How to complete this task |
Using the entries below, copy exactly each line from the line with "基于这两点，Map 中的元素不可寻址，符合常理。 (116, 607)" up to and including the line with "the computer used", with every picture left out.

Supplied information |
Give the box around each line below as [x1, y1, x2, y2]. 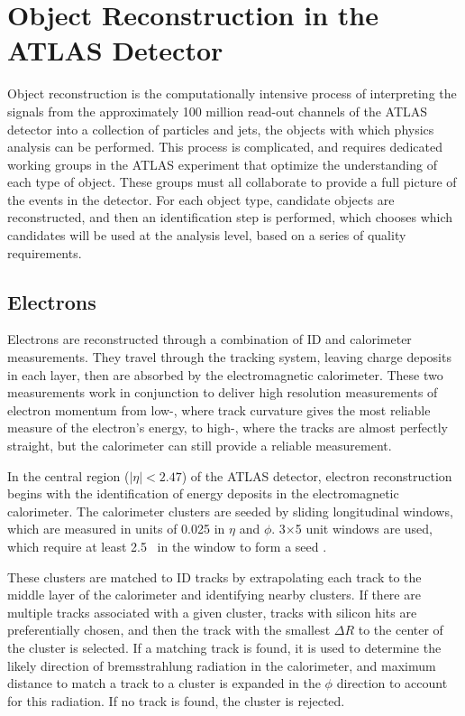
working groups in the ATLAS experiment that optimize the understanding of [7, 154, 437, 173]
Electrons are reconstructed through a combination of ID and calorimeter [7, 330, 412, 349]
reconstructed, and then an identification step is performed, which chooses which [7, 208, 453, 227]
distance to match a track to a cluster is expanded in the [7, 674, 321, 693]
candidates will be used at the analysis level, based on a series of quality [7, 226, 406, 245]
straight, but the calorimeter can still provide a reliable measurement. [7, 436, 392, 455]
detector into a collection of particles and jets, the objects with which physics [7, 119, 434, 138]
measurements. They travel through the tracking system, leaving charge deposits [7, 348, 451, 367]
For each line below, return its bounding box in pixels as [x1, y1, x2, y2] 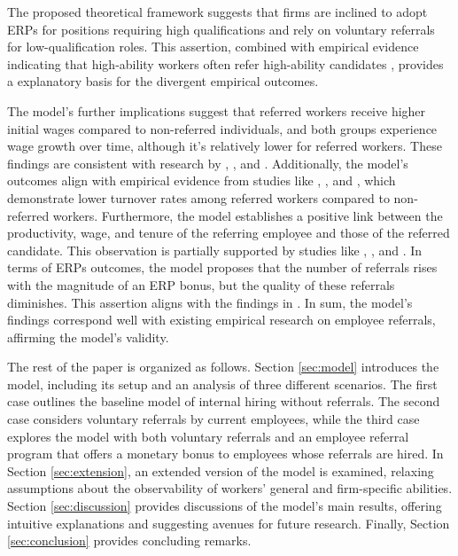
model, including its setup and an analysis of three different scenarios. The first [7, 374, 438, 393]
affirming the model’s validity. [7, 327, 169, 346]
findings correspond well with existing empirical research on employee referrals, [7, 310, 436, 329]
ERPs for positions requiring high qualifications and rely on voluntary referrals [7, 20, 435, 38]
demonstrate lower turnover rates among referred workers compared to [7, 188, 390, 207]
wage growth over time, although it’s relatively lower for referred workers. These [7, 137, 442, 155]
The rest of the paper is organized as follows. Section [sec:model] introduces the [7, 357, 439, 376]
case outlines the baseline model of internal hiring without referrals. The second [7, 392, 440, 411]
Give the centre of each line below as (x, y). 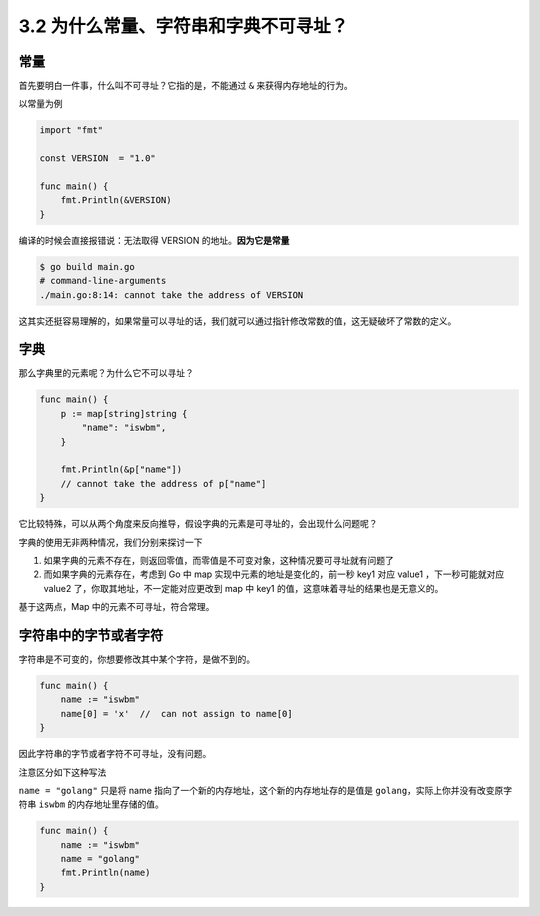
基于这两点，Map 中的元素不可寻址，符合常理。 (116, 607)
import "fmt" (71, 130)
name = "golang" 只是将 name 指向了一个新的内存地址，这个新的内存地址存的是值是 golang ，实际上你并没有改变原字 (265, 790)
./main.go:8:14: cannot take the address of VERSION (171, 294)
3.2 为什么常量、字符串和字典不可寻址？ (183, 26)
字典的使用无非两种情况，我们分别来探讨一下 (110, 542)
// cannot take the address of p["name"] (163, 483)
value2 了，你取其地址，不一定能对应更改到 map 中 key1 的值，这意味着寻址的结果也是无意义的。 (243, 588)
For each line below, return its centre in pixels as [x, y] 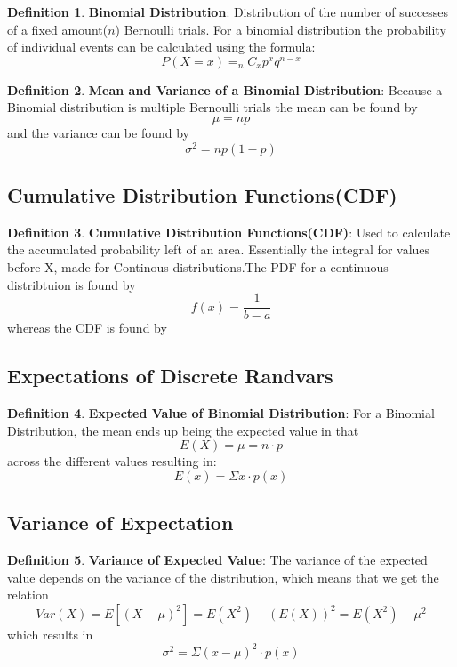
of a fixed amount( [58, 29]
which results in [50, 634]
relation [28, 595]
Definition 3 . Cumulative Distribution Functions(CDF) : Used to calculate [229, 232]
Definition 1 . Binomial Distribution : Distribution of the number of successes [228, 12]
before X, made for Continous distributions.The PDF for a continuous [198, 267]
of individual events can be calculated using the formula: [161, 47]
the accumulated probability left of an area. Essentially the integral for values [219, 249]
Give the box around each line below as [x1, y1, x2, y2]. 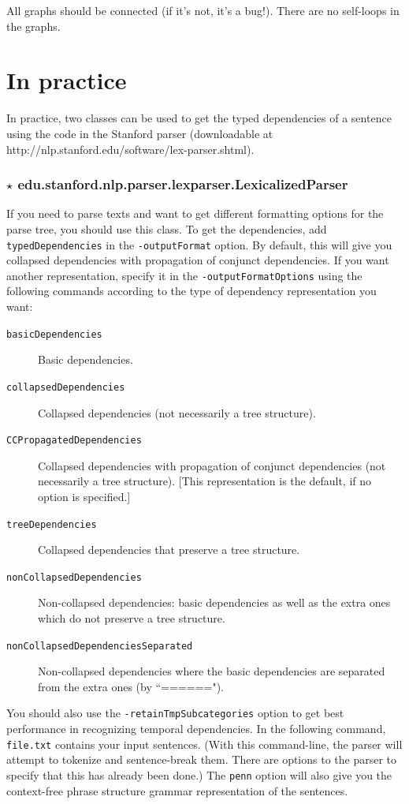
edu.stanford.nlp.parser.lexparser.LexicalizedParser [17, 174, 348, 194]
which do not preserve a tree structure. [38, 610, 225, 626]
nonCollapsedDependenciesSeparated [6, 640, 193, 652]
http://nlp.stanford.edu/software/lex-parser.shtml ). [6, 140, 255, 157]
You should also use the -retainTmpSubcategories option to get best [6, 705, 344, 721]
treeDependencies [6, 518, 97, 530]
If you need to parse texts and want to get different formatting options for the [6, 205, 384, 222]
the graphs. [6, 17, 61, 34]
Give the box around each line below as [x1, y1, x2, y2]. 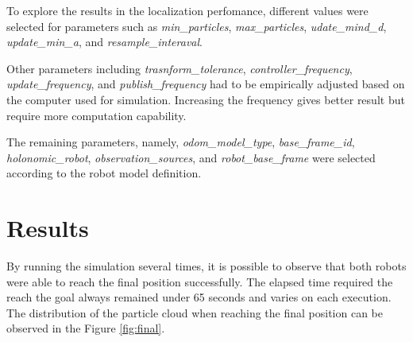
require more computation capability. [6, 107, 187, 123]
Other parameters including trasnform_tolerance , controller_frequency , [6, 60, 353, 76]
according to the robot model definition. [6, 165, 202, 181]
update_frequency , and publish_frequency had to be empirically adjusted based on [6, 76, 405, 92]
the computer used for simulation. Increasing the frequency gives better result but [6, 91, 405, 107]
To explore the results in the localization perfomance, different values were [6, 2, 369, 18]
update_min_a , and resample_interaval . [6, 33, 203, 50]
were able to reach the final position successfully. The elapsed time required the [6, 273, 393, 290]
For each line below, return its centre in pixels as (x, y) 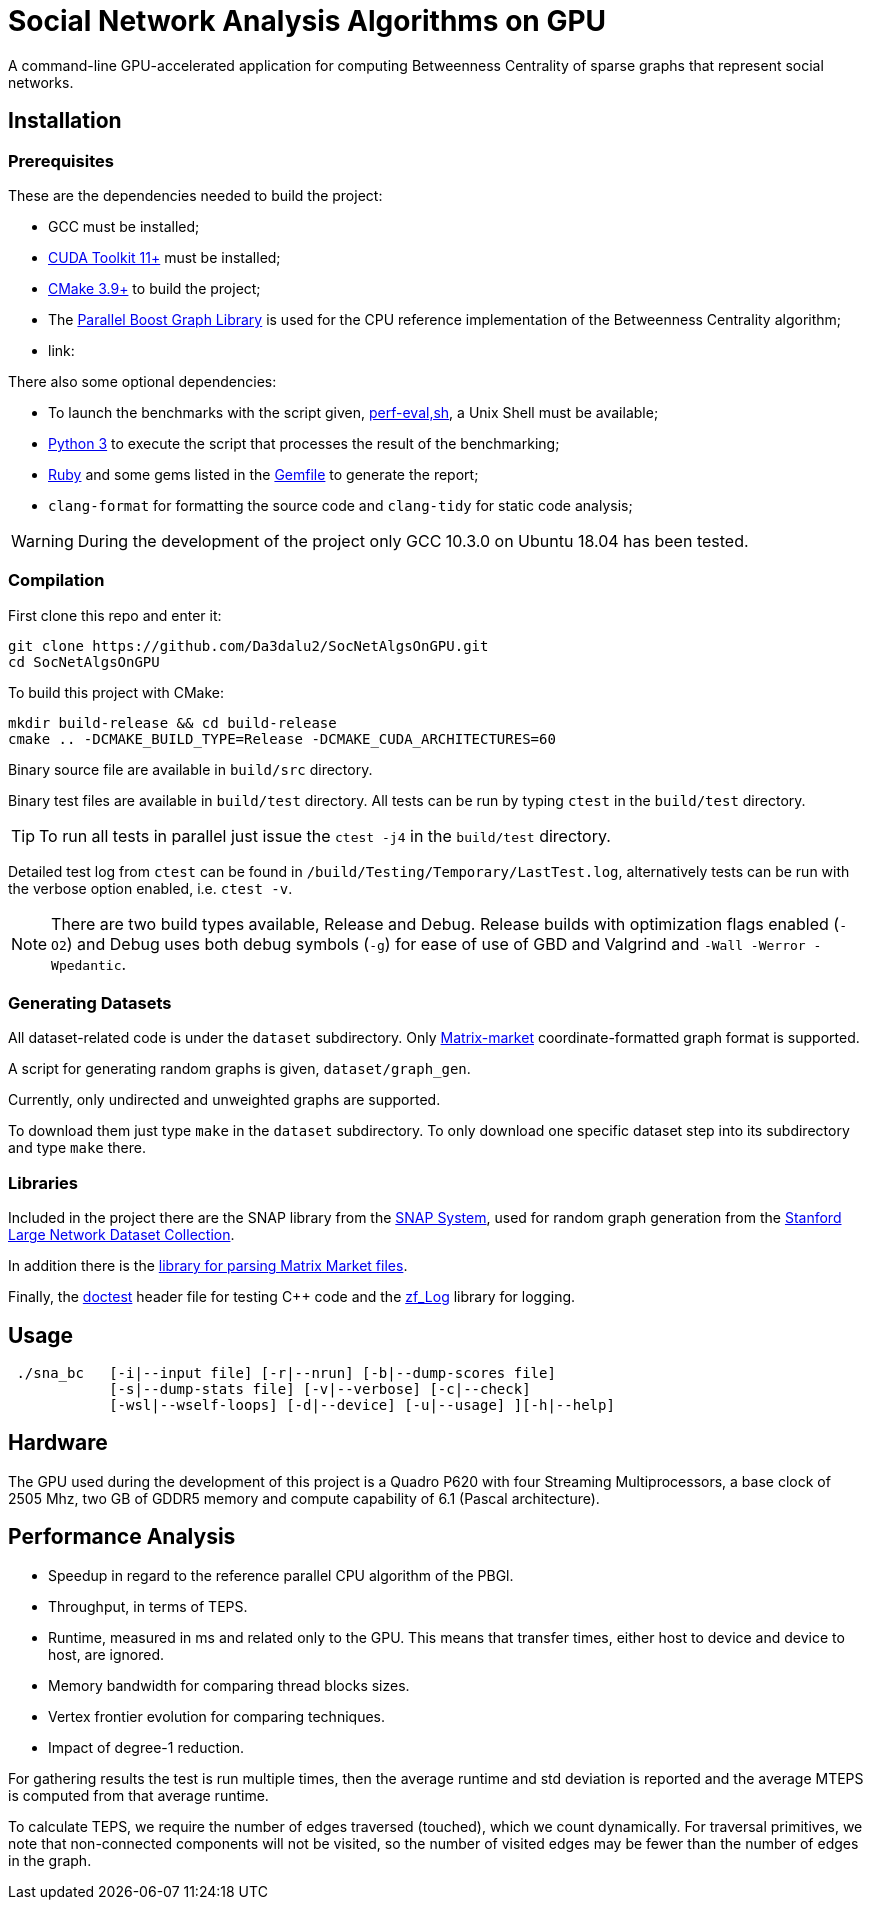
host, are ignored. (106, 1654)
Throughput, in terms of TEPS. (148, 1606)
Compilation (56, 580)
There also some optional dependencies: (142, 381)
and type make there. (77, 1148)
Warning (42, 540)
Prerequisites (61, 160)
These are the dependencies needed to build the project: (195, 195)
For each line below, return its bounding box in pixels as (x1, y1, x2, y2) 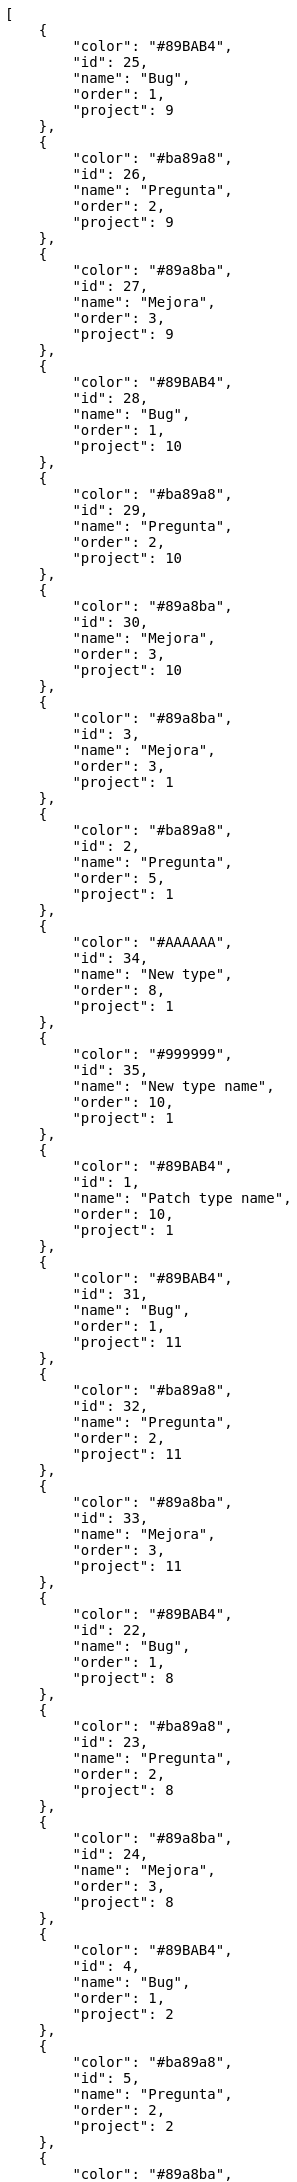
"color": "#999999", (72, 1046, 233, 1062)
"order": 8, (72, 982, 166, 998)
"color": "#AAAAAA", (72, 934, 233, 950)
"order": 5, (72, 870, 166, 886)
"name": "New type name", (72, 1078, 275, 1094)
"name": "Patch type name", (72, 1190, 292, 1206)
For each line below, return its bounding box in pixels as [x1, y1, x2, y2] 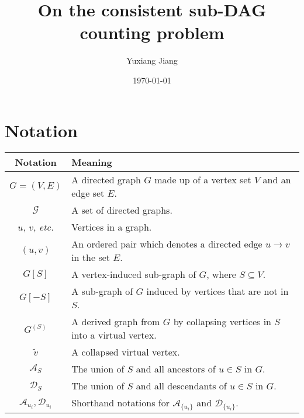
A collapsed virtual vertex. [71, 345, 180, 359]
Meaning [71, 155, 112, 169]
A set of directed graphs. [71, 203, 172, 217]
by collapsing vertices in [173, 315, 271, 329]
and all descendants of [136, 379, 227, 393]
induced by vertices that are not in [146, 284, 289, 298]
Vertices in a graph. [71, 220, 152, 234]
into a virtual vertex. [71, 328, 157, 342]
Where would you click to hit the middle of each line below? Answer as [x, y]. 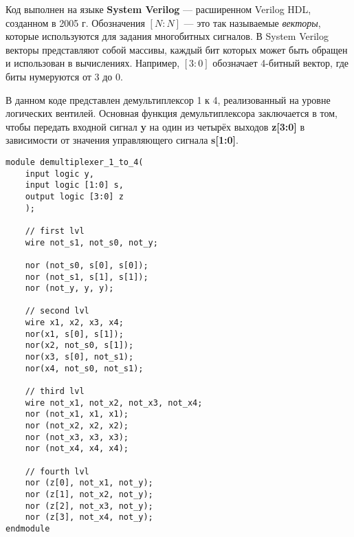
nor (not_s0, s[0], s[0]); [87, 265]
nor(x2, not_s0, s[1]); [79, 346]
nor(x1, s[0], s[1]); [74, 334]
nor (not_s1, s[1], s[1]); [87, 277]
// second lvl [57, 311]
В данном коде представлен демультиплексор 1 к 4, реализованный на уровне [168, 99]
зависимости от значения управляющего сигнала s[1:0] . [122, 140]
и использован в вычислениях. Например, [93, 63]
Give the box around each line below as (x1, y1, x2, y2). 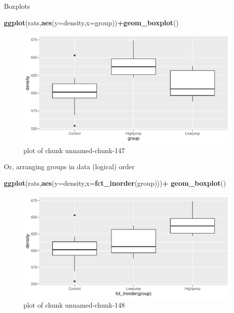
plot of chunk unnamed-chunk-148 (23, 300, 125, 310)
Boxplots (4, 1, 30, 11)
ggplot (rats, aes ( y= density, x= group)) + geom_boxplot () (4, 17, 179, 27)
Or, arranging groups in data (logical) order (4, 161, 135, 172)
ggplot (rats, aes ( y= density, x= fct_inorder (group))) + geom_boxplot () (4, 177, 226, 188)
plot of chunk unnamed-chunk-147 (23, 145, 125, 155)
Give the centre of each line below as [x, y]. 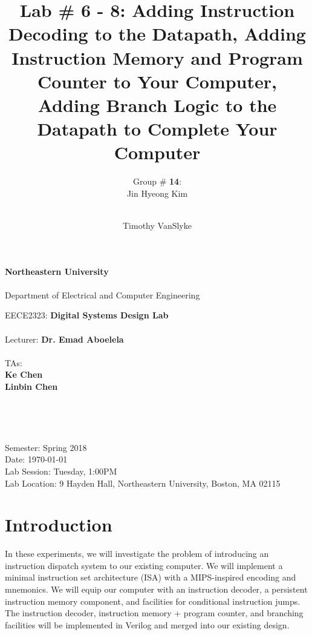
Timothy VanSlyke [157, 225]
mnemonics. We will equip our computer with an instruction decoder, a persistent [156, 589]
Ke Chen [24, 374]
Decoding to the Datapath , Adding [157, 34]
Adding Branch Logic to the [157, 104]
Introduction [59, 525]
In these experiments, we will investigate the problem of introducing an [137, 554]
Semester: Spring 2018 [46, 447]
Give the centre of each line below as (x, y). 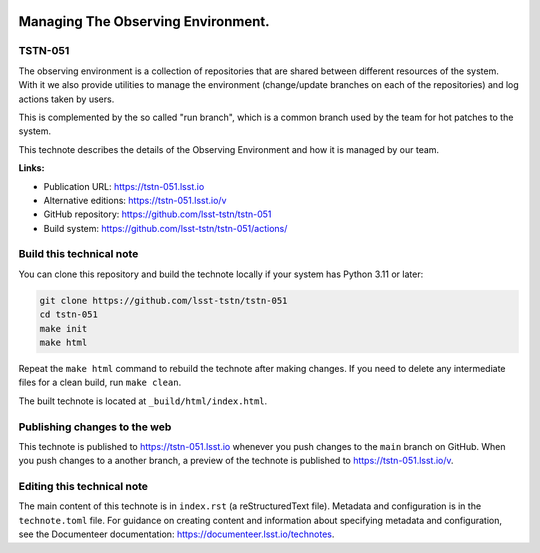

Exercise solution |
基于这两点，Map 中的元素不可寻址，符合常理。 (116, 607)
import "fmt" (71, 130)
name = "golang" 只是将 name 指向了一个新的内存地址，这个新的内存地址存的是值是 golang ，实际上你并没有改变原字 (265, 790)
./main.go:8:14: cannot take the address of VERSION (171, 294)
3.2 为什么常量、字符串和字典不可寻址？ (183, 26)
字典的使用无非两种情况，我们分别来探讨一下 (110, 542)
// cannot take the address of p["name"] (163, 483)
value2 了，你取其地址，不一定能对应更改到 map 中 key1 的值，这意味着寻址的结果也是无意义的。 (243, 588)
For each line below, return its centre in pixels as [x, y] 
of a fixed amount( [58, 29]
which results in [50, 634]
relation [28, 595]
Definition 3 . Cumulative Distribution Functions(CDF) : Used to calculate [229, 232]
Definition 1 . Binomial Distribution : Distribution of the number of successes [228, 12]
before X, made for Continous distributions.The PDF for a continuous [198, 267]
of individual events can be calculated using the formula: [161, 47]
the accumulated probability left of an area. Essentially the integral for values [219, 249]
Give the box around each line below as [x1, y1, x2, y2]. 
edu.stanford.nlp.parser.lexparser.LexicalizedParser [17, 174, 348, 194]
which do not preserve a tree structure. [38, 610, 225, 626]
nonCollapsedDependenciesSeparated [6, 640, 193, 652]
http://nlp.stanford.edu/software/lex-parser.shtml ). [6, 140, 255, 157]
You should also use the -retainTmpSubcategories option to get best [6, 705, 344, 721]
treeDependencies [6, 518, 97, 530]
If you need to parse texts and want to get different formatting options for the [6, 205, 384, 222]
the graphs. [6, 17, 61, 34]
Give the box around each line below as [x1, y1, x2, y2]. 
require more computation capability. [6, 107, 187, 123]
Other parameters including trasnform_tolerance , controller_frequency , [6, 60, 353, 76]
according to the robot model definition. [6, 165, 202, 181]
update_frequency , and publish_frequency had to be empirically adjusted based on [6, 76, 405, 92]
the computer used for simulation. Increasing the frequency gives better result but [6, 91, 405, 107]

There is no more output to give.